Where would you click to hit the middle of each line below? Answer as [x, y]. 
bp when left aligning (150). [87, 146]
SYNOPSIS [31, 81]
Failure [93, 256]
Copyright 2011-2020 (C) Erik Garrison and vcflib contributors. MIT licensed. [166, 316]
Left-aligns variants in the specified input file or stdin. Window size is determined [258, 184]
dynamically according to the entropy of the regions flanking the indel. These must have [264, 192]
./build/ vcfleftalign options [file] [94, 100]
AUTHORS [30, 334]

---+---

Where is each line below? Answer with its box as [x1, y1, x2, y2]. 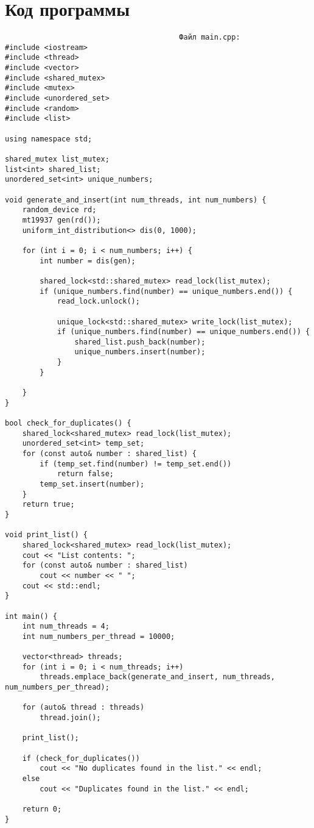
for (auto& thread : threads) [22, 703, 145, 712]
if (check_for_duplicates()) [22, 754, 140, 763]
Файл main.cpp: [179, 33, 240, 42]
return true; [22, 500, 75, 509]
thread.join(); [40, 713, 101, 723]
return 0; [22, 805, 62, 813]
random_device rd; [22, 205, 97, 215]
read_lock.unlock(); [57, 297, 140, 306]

---+---

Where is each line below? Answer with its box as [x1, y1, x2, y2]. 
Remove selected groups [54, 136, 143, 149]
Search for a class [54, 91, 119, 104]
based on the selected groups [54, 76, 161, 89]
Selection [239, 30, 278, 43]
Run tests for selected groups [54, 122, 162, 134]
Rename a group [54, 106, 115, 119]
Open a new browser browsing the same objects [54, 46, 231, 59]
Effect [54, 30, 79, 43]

---+---

→ TASK OBJECTIVE: Each line of the entries above that includes "file" counts once; state how many such lines there are, with the number as the only answer.

→ EXPECTED OUTPUT: 2